Data supplied Start Marker

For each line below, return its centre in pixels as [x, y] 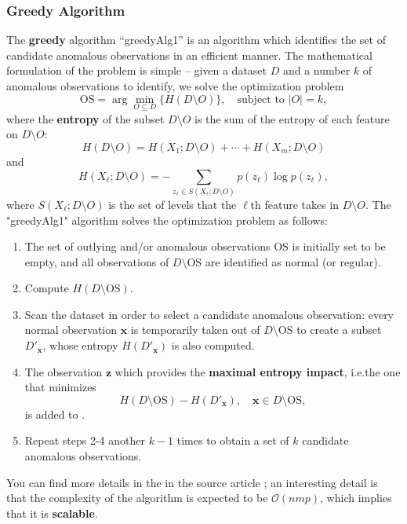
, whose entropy [80, 345]
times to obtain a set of [233, 440]
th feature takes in [295, 204]
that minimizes [60, 387]
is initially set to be [339, 246]
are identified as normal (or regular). [293, 261]
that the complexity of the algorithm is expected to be [137, 498]
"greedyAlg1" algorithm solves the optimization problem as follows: [167, 220]

Data supplied End Marker

Output the data above exactly. Drop every picture.

For each line below, return its centre in pixels as [x, y] 
, whose entropy [80, 345]
times to obtain a set of [233, 440]
th feature takes in [295, 204]
that minimizes [60, 387]
is initially set to be [339, 246]
are identified as normal (or regular). [293, 261]
that the complexity of the algorithm is expected to be [137, 498]
"greedyAlg1" algorithm solves the optimization problem as follows: [167, 220]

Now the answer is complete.